A zipf distribution is a discrete distribution where the frequency of an item is inversely proportional to its rank.
It is characterized by a few items appearing more frequently than the rest in a large dataset. This can be observed in things like the most used words. A few of the words are disproportionately used more often that the rest.
It follows Zipf's law which states that "when a set of measured values is sorted in decreasing order, the value of the n-th entry is often approximately inversely proportional to n"
Rejection sampling is a method for sampling complex distributions, like Zipf, in an efficient way. This project utilizes the Hörmann-Derflinger method published in the paper.
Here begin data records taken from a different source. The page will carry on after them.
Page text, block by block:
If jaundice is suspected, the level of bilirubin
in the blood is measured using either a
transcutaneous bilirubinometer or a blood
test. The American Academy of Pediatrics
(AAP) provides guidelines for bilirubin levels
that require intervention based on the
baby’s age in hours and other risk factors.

The Hörmann-Derflinger rejection-inversion method is an algorithm for sampling from discrete, monotone distributions that generates candidates by inverting the integral of a continuous approximation and then accepts them via a lightweight rejection check ensuring the discrete probability mass is respected.
Ensure you Go installed.
- Install the package
go get github.com/oryankibandi/zipf- Import the package.
package main
import (
zipfian "github.com/oryankibandi/zipf/zipf"
)-
Initialize with your values of s, v and imax:
s - Zipfian exponent. This determines how much skew to apply.
v - offset. It controls how much probability mass sits in the head. If you plot a graph of values, a larger v relative to imax will produce more values in the head of the graph.
imax - Upper bound of the graph. It truncates the Zipf tail to a finite number of integers. Should be > 1.
z := zipfian.NewZipf(2, 1, 100)
if z == nil {
panic("Unable to create Zipf generator")
}- Sample values
count := 100
values := make([]uint64, count)
for range 100 {
values = append(values, z.GetNext())
}The following shows sample graphs based on selected parameters.
- 1000 items. s = 2.3, v = 20, imax = 1500
- 500 items. s = 1.8, v = 5, imax = 250
- 10000 items, s = 2.3, v = 200, imax = 5000
Observing the graphs, a lot of the frequency occurs on a few items, located in the head of the graph. Adjusting imax, v and s changes how the graphs appear.